[Opening Records for processing section]

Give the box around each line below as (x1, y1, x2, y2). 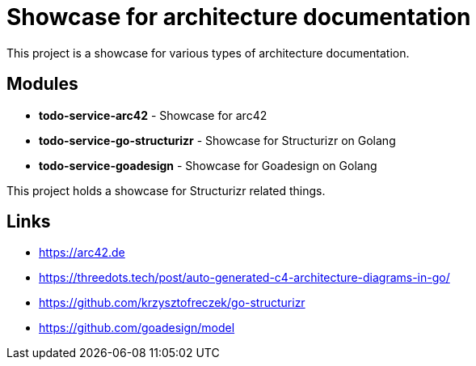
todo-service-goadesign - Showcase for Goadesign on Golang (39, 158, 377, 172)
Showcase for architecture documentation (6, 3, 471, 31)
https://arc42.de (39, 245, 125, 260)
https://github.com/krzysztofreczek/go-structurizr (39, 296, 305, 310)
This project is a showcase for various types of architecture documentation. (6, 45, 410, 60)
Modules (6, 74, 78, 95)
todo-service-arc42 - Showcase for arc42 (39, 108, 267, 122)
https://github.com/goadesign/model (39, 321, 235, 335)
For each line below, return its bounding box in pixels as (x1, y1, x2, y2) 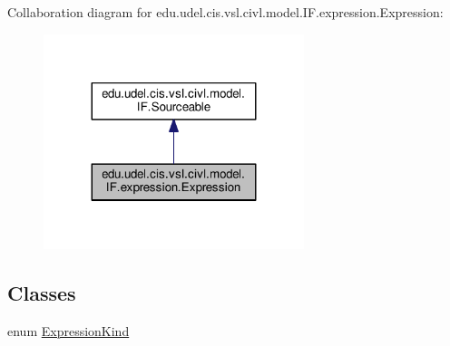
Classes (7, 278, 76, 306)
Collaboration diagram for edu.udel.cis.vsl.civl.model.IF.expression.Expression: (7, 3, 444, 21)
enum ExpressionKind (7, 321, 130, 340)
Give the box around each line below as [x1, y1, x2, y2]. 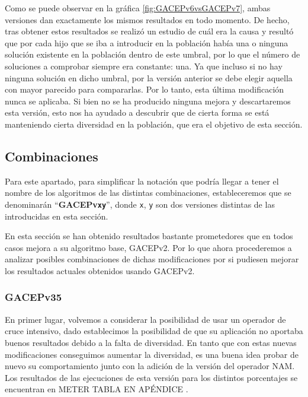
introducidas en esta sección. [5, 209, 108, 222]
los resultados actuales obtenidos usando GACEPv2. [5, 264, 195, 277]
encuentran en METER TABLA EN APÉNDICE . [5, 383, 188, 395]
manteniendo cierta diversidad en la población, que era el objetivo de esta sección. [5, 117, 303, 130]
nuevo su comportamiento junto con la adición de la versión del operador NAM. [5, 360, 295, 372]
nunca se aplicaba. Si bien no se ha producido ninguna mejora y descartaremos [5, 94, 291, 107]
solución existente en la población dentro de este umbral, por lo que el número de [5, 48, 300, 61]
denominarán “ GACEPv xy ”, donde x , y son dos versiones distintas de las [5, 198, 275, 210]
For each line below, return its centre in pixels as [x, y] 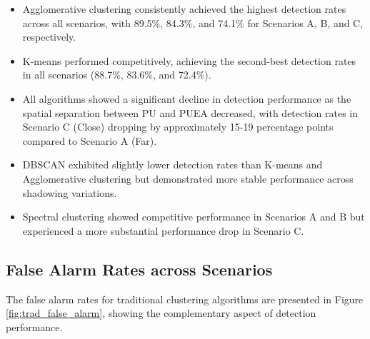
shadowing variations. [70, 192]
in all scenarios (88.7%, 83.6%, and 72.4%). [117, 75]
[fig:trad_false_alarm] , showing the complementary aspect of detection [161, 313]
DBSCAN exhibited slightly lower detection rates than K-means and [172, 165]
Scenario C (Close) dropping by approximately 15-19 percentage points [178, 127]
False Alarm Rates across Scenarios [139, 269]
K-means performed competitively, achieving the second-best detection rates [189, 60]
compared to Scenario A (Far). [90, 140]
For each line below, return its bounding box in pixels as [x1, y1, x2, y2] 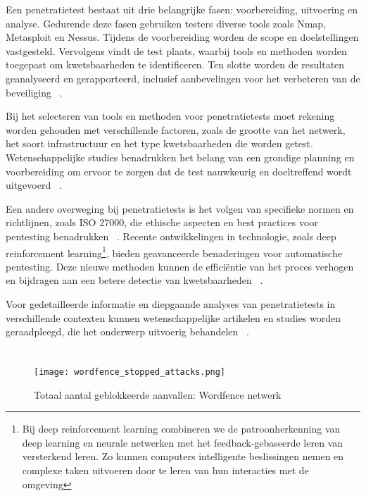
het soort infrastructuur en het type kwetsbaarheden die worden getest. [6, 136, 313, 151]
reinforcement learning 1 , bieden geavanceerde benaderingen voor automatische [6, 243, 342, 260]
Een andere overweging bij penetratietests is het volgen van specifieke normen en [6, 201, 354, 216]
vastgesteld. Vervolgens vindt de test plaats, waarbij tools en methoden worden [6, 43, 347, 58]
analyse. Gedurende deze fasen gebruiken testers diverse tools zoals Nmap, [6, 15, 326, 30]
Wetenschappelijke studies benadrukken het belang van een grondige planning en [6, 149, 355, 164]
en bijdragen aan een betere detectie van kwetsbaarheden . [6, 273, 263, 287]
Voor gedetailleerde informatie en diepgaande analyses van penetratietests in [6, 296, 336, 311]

[Closing Records for processing section]

Task to carry out
Please, from the entries above, set down exactly the lines from the one containing "encuentran en METER" through the one containing "nuevo su comportamiento", and only those.

Exercise answer
encuentran en METER TABLA EN APÉNDICE . [5, 383, 188, 395]
manteniendo cierta diversidad en la población, que era el objetivo de esta sección. [5, 117, 303, 130]
nuevo su comportamiento junto con la adición de la versión del operador NAM. [5, 360, 295, 372]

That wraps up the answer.